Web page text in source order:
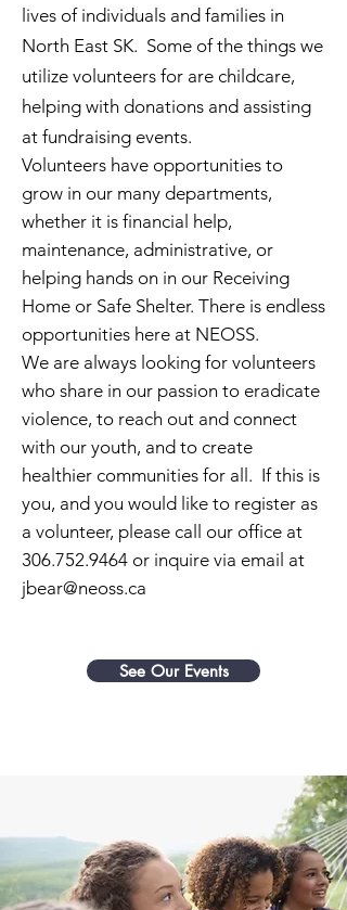
lives of individuals and families in
North East SK. Some of the things we
utilize volunteers for are childcare,
helping with donations and assisting
at fundraising events.
Volunteers have opportunities to
grow in our many departments,
whether it is financial help,
maintenance, administrative, or
helping hands on in our Receiving
Home or Safe Shelter. There is endless
opportunities here at NEOSS.
We are always looking for volunteers
who share in our passion to eradicate
violence, to reach out and connect
with our youth, and to ​create
healthier communities for all. If this is
you, and you would like to register as
a volunteer, please call our office at
306.752.9464 or inquire via email at
jbear@neoss.ca
See Our Events
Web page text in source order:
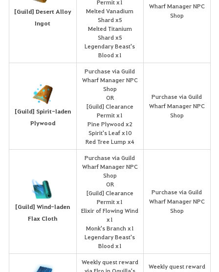
[Guild] Desert Alloy
Ingot
Permit x1
Melted Vanadium
Shard x5
Melted Titanium
Shard x5
Legendary Beast's
Blood x1
Wharf Manager NPC
Shop
[Guild] Spirit-laden
Plywood
Purchase via Guild
Wharf Manager NPC
Shop
OR
[Guild] Clearance
Permit x1
Pine Plywood x2
Spirit's Leaf x10
Red Tree Lump x4
Purchase via Guild
Wharf Manager NPC
Shop
[Guild] Wind-laden
Flax Cloth
Purchase via Guild
Wharf Manager NPC
Shop
OR
[Guild] Clearance
Permit x1
Elixir of Flowing Wind
x1
Monk's Branch x1
Legendary Beast's
Blood x1
Purchase via Guild
Wharf Manager NPC
Shop
Weekly quest reward
Weekly quest reward
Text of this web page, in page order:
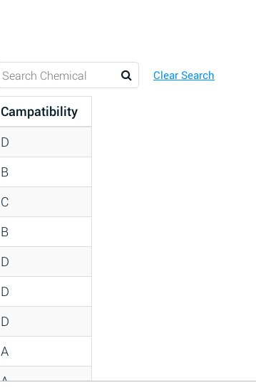
Clear Search
Campatibility
D
B
C
B
D
D
D
A
A
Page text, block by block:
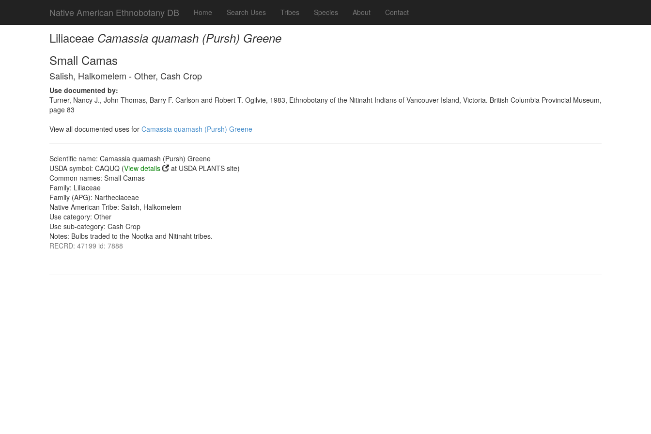
Native American Ethnobotany DB Home Search Uses Tribes Species About Contact
Liliaceae Camassia quamash (Pursh) Greene
Small Camas
Salish, Halkomelem - Other, Cash Crop
Use documented by:
Turner, Nancy J., John Thomas, Barry F. Carlson and Robert T. Ogilvie, 1983, Ethnobotany of the Nitinaht Indians of Vancouver Island, Victoria. British Columbia Provincial Museum,
page 83
View all documented uses for Camassia quamash (Pursh) Greene
Scientific name: Camassia quamash (Pursh) Greene
USDA symbol: CAQUQ (View details
at USDA PLANTS site)
Common names: Small Camas
Family: Liliaceae
Family (APG): Nartheciaceae
Native American Tribe: Salish, Halkomelem
Use category: Other
Use sub-category: Cash Crop
Notes: Bulbs traded to the Nootka and Nitinaht tribes.
RECRD: 47199 id: 7888
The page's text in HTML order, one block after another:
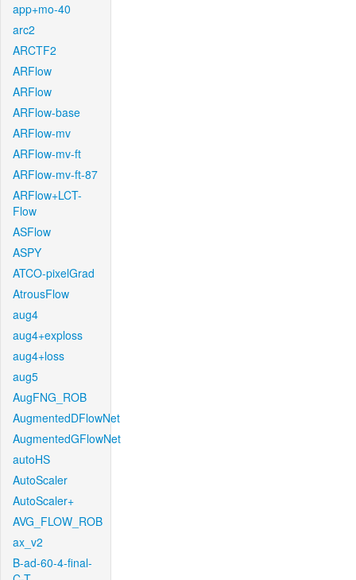
app+mo-40
arc2
ARCTF2
ARFlow
ARFlow
ARFlow-base
ARFlow-mv
ARFlow-mv-ft
ARFlow-mv-ft-87
ARFlow+LCT-
Flow
ASFlow
ASPY
ATCO-pixelGrad
AtrousFlow
aug4
aug4+exploss
aug4+loss
aug5
AugFNG_ROB
AugmentedDFlowNet
AugmentedGFlowNet
autoHS
AutoScaler
AutoScaler+
AVG_FLOW_ROB
ax_v2
B-ad-60-4-final-
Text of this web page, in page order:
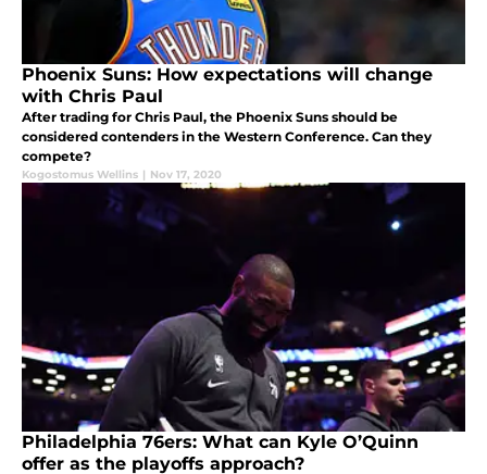
Phoenix Suns: How expectations will change
with Chris Paul
After trading for Chris Paul, the Phoenix Suns should be
considered contenders in the Western Conference. Can they
compete?
Kogostomus Wellins | Nov 17, 2020
Philadelphia 76ers: What can Kyle O’Quinn
offer as the playoffs approach?
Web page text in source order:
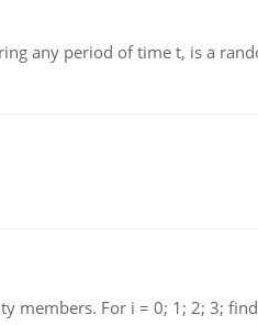
any period of time t, is a
members. For i = 0; 1; 2; 3;
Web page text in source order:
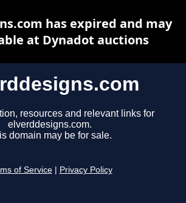
resources and relevant links for
elverddesigns.com.
domain may be for sale.
of Service Privacy Policy
has expired and may
at Dynadot auctions
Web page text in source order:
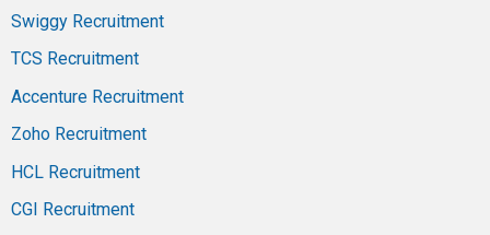
Swiggy Recruitment
TCS Recruitment
Accenture Recruitment
Zoho Recruitment
HCL Recruitment
CGI Recruitment
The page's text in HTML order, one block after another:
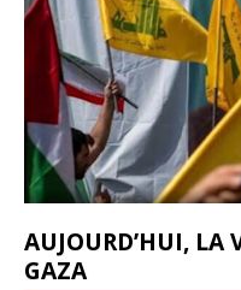
AUJOURD’HUI, LA
GAZA
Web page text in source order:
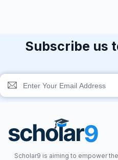
Subscribe us
Scholar9 is aiming to empower
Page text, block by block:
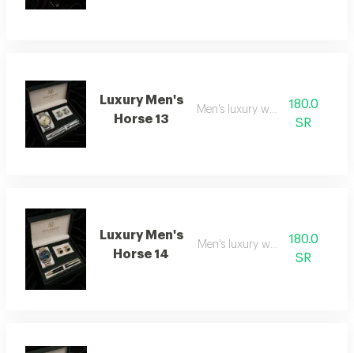
Luxury Men's
Horse 13
Men's luxury watch 13180.0
SR
Luxury Men's
Horse 14
Men's luxury watch 14180.0
SR
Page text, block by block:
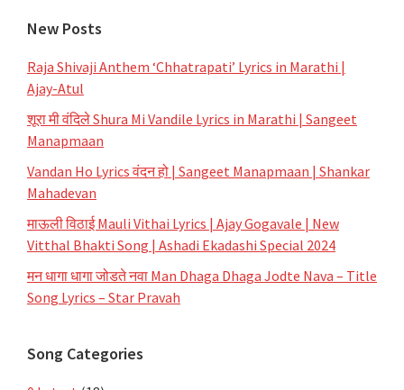
New Posts
Raja Shivaji Anthem ‘Chhatrapati’ Lyrics in Marathi |
Ajay-Atul
शूरा मी वंदिले Shura Mi Vandile Lyrics in Marathi | Sangeet
Manapmaan
Vandan Ho Lyrics वंदन हो | Sangeet Manapmaan | Shankar
Mahadevan
माऊली विठाई Mauli Vithai Lyrics | Ajay Gogavale | New
Vitthal Bhakti Song | Ashadi Ekadashi Special 2024
मन धागा धागा जोडते नवा Man Dhaga Dhaga Jodte Nava – Title
Song Lyrics – Star Pravah
Song Categories
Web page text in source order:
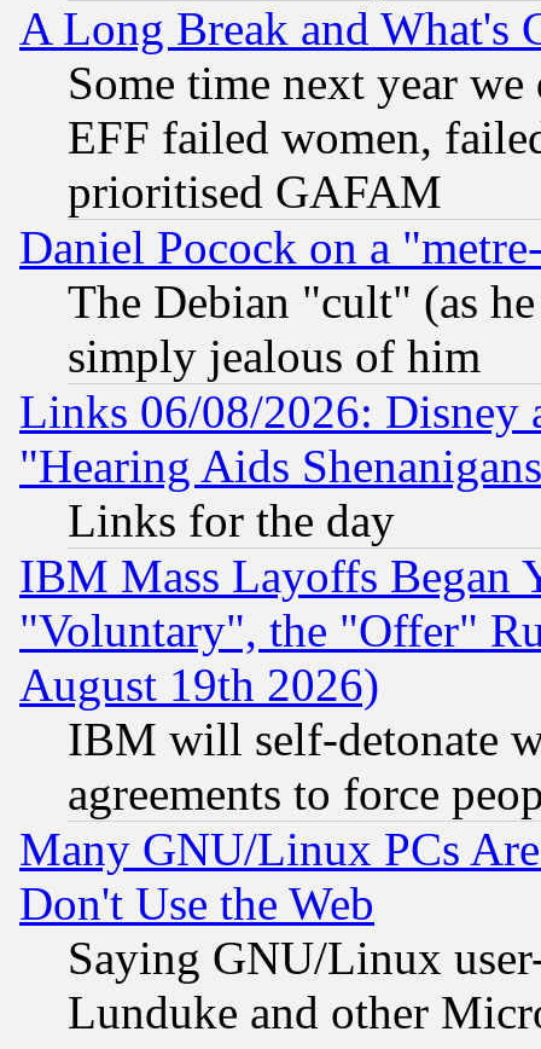
A Long Break and What's
Some time next year
EFF failed women,
prioritised GAFAM
Daniel Pocock on a
The Debian "cult" (as
simply jealous of him
Links 06/08/2026: Disney
"Hearing Aids
Links for the day
IBM Mass Layoffs Began
"Voluntary", the "Offer"
August 19th 2026)
IBM will self-detonate
agreements to force
Many GNU/Linux PCs
Don't Use the Web
Saying GNU/Linux
Lunduke and other
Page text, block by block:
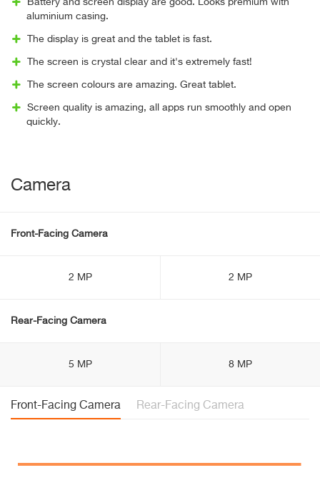
Battery and screen display are good. Looks premium with
aluminium casing.
The display is great and the tablet is fast.
The screen is crystal clear and it's extremely fast!
The screen colours are amazing. Great tablet.
Screen quality is amazing, all apps run smoothly and open
quickly.
Camera
Front-Facing Camera
2 MP 2 MP
Rear-Facing Camera
5 MP 8 MP
Front-Facing Camera Rear-Facing Camera
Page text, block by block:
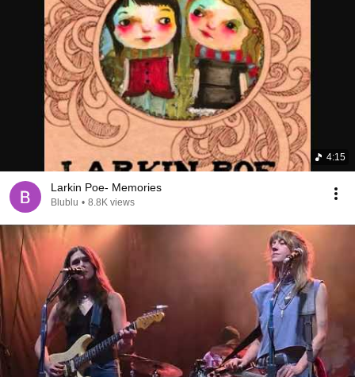
4:15
Larkin Poe- Memories
Blublu • 8.8K views
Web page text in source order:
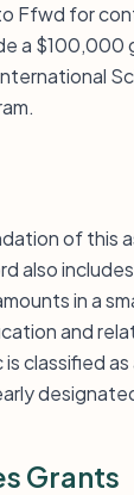
Ffwd for
a
of this
also
in a
and
classified
Grants
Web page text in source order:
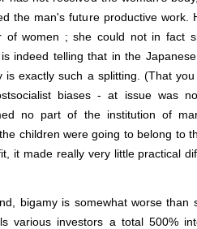
the man's future productive work.
of women ; she could not in fact
indeed telling that in the
is exactly such a splitting. (That
biases - at issue was
no part of the institution of
children were going to belong to
it made really very little practical
bigamy is somewhat worse than
various investors a total 500%

--- --- ---

To do
Pictures are to be left out, while the records are copied word for word.

Response to this task
Web page text in source order:
lives of individuals and families in
North East SK. Some of the things we
utilize volunteers for are childcare,
helping with donations and assisting
at fundraising events.
Volunteers have opportunities to
grow in our many departments,
whether it is financial help,
maintenance, administrative, or
helping hands on in our Receiving
Home or Safe Shelter. There is endless
opportunities here at NEOSS.
We are always looking for volunteers
who share in our passion to eradicate
violence, to reach out and connect
with our youth, and to ​create
healthier communities for all. If this is
you, and you would like to register as
a volunteer, please call our office at
306.752.9464 or inquire via email at
jbear@neoss.ca
See Our Events
Web page text in source order:
[Guild] Desert Alloy
Ingot
Permit x1
Melted Vanadium
Shard x5
Melted Titanium
Shard x5
Legendary Beast's
Blood x1
Wharf Manager NPC
Shop
[Guild] Spirit-laden
Plywood
Purchase via Guild
Wharf Manager NPC
Shop
OR
[Guild] Clearance
Permit x1
Pine Plywood x2
Spirit's Leaf x10
Red Tree Lump x4
Purchase via Guild
Wharf Manager NPC
Shop
[Guild] Wind-laden
Flax Cloth
Purchase via Guild
Wharf Manager NPC
Shop
OR
[Guild] Clearance
Permit x1
Elixir of Flowing Wind
x1
Monk's Branch x1
Legendary Beast's
Blood x1
Purchase via Guild
Wharf Manager NPC
Shop
Weekly quest reward
Weekly quest reward
Text of this web page, in page order:
Clear Search
Campatibility
D
B
C
B
D
D
D
A
A
Page text, block by block:
Native American Ethnobotany DB Home Search Uses Tribes Species About Contact
Liliaceae Camassia quamash (Pursh) Greene
Small Camas
Salish, Halkomelem - Other, Cash Crop
Use documented by:
Turner, Nancy J., John Thomas, Barry F. Carlson and Robert T. Ogilvie, 1983, Ethnobotany of the Nitinaht Indians of Vancouver Island, Victoria. British Columbia Provincial Museum,
page 83
View all documented uses for Camassia quamash (Pursh) Greene
Scientific name: Camassia quamash (Pursh) Greene
USDA symbol: CAQUQ (View details
at USDA PLANTS site)
Common names: Small Camas
Family: Liliaceae
Family (APG): Nartheciaceae
Native American Tribe: Salish, Halkomelem
Use category: Other
Use sub-category: Cash Crop
Notes: Bulbs traded to the Nootka and Nitinaht tribes.
RECRD: 47199 id: 7888
The page's text in HTML order, one block after another:
app+mo-40
arc2
ARCTF2
ARFlow
ARFlow
ARFlow-base
ARFlow-mv
ARFlow-mv-ft
ARFlow-mv-ft-87
ARFlow+LCT-
Flow
ASFlow
ASPY
ATCO-pixelGrad
AtrousFlow
aug4
aug4+exploss
aug4+loss
aug5
AugFNG_ROB
AugmentedDFlowNet
AugmentedGFlowNet
autoHS
AutoScaler
AutoScaler+
AVG_FLOW_ROB
ax_v2
B-ad-60-4-final-
Text of this web page, in page order:
Phoenix Suns: How expectations will change
with Chris Paul
After trading for Chris Paul, the Phoenix Suns should be
considered contenders in the Western Conference. Can they
compete?
Kogostomus Wellins | Nov 17, 2020
Philadelphia 76ers: What can Kyle O’Quinn
offer as the playoffs approach?
Web page text in source order:
any period of time t, is a
members. For i = 0; 1; 2; 3;
Web page text in source order:
resources and relevant links for
elverddesigns.com.
domain may be for sale.
of Service Privacy Policy
has expired and may
at Dynadot auctions
Web page text in source order:
Swiggy Recruitment
TCS Recruitment
Accenture Recruitment
Zoho Recruitment
HCL Recruitment
CGI Recruitment
The page's text in HTML order, one block after another:
AUJOURD’HUI, LA
GAZA
Web page text in source order:
Subscribe us
Scholar9 is aiming to empower
Page text, block by block:
Luxury Men's
Horse 13
Men's luxury watch 13180.0
SR
Luxury Men's
Horse 14
Men's luxury watch 14180.0
SR
Page text, block by block:
New Posts
Raja Shivaji Anthem ‘Chhatrapati’ Lyrics in Marathi |
Ajay-Atul
शूरा मी वंदिले Shura Mi Vandile Lyrics in Marathi | Sangeet
Manapmaan
Vandan Ho Lyrics वंदन हो | Sangeet Manapmaan | Shankar
Mahadevan
माऊली विठाई Mauli Vithai Lyrics | Ajay Gogavale | New
Vitthal Bhakti Song | Ashadi Ekadashi Special 2024
मन धागा धागा जोडते नवा Man Dhaga Dhaga Jodte Nava – Title
Song Lyrics – Star Pravah
Song Categories
Web page text in source order:
A Long Break and What's
Some time next year
EFF failed women,
prioritised GAFAM
Daniel Pocock on a
The Debian "cult" (as
simply jealous of him
Links 06/08/2026: Disney
"Hearing Aids
Links for the day
IBM Mass Layoffs Began
"Voluntary", the "Offer"
August 19th 2026)
IBM will self-detonate
agreements to force
Many GNU/Linux PCs
Don't Use the Web
Saying GNU/Linux
Lunduke and other
Page text, block by block:
Battery and screen display are good. Looks premium with
aluminium casing.
The display is great and the tablet is fast.
The screen is crystal clear and it's extremely fast!
The screen colours are amazing. Great tablet.
Screen quality is amazing, all apps run smoothly and open
quickly.
Camera
Front-Facing Camera
2 MP 2 MP
Rear-Facing Camera
5 MP 8 MP
Front-Facing Camera Rear-Facing Camera
Page text, block by block:
4:15
Larkin Poe- Memories
Blublu • 8.8K views
Web page text in source order:
Ffwd for
a
of this
also
in a
and
classified
Grants
Web page text in source order:
the man's future productive work.
of women ; she could not in fact
indeed telling that in the
is exactly such a splitting. (That
biases - at issue was
no part of the institution of
children were going to belong to
it made really very little practical
bigamy is somewhat worse than
various investors a total 500%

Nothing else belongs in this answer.